Data is the raw material for AI. As a phenomenon it is rapidly evolving and hard to anticipate. Thus, there is a risk of overregulation that may hamper innovation. Should AI regulation be made at all, systems falling within its scope cannot be defined by existing technologies. Not only would such definition become soon outdated, it would also create a loophole: if a certain technology is not included in the definition of AI in the Regulation, it does not have to comply with it. This creates problematic situations, where doing some things would be prohibited if they are done using one specific technology but allowed if they are done with another one. Also, if the EC will have the power to update the definition of AI whenever necessary, there is no legal certainty as any change to the definition would also change the scope of the Regulation.

In light of the above, the definition of AI systems must be made generic enough, to be able to include emerging technologies without having to update the Regulation. The aim must be to regulate certain purposes for which technology is used, not the technologies as such. Regulation must also take into account the context in which AI is used and, for example, not limit the use of AI for research and innovation purposes, to avoid creating barriers for a flourishing data economy.

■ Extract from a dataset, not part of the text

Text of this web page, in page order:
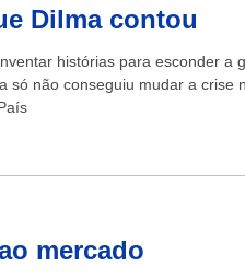
Dilma contou
histórias para esconder a
só não conseguiu mudar a crise
mercado

CSC welcomes the EC’s risk-based approach whereby most of the provisions of the AI Act only concern prohibited or high-risk AI systems. However, such classification requires that the definitions and requirements of the prohibited and high-risk AI systems are formulated clearly and precisely, to avoid leaving too much room for interpretation. Vague formulations, such as ‘psychological harm’ in Art. 5.1(a), open the door for subjective and even arbitrary interpretations of the Regulation.

It is crucial to make sure that high-risk AI systems do not become de facto prohibited ones due to impossibly strict requirements imposed on them. For example, the requirements for the quality of training, validation and testing data in Art. 10.3 must be designed so that they can be met in practice. The aim of avoiding biased data is valid but the requirement of the data to be entirely free of errors is unrealistic and must therefore be re-assessed.

Considering the role of data as the fuel of AI, the AI Act must be closely aligned with the EU’s data regulation making sure, for example, that individuals are informed about the purposes of which their personal data is used. In general, it is essential that the use of AI is transparent. This includes transparency of algorithms which is crucial for the human oversight of AI. It must be noted, however, that effective human oversight requires adequately skilled professionals. Therefore, competence development in all fields and sectors is a key aspect to ensure not only the development of state-of-the-art AI systems in Europe but also their appropriate use.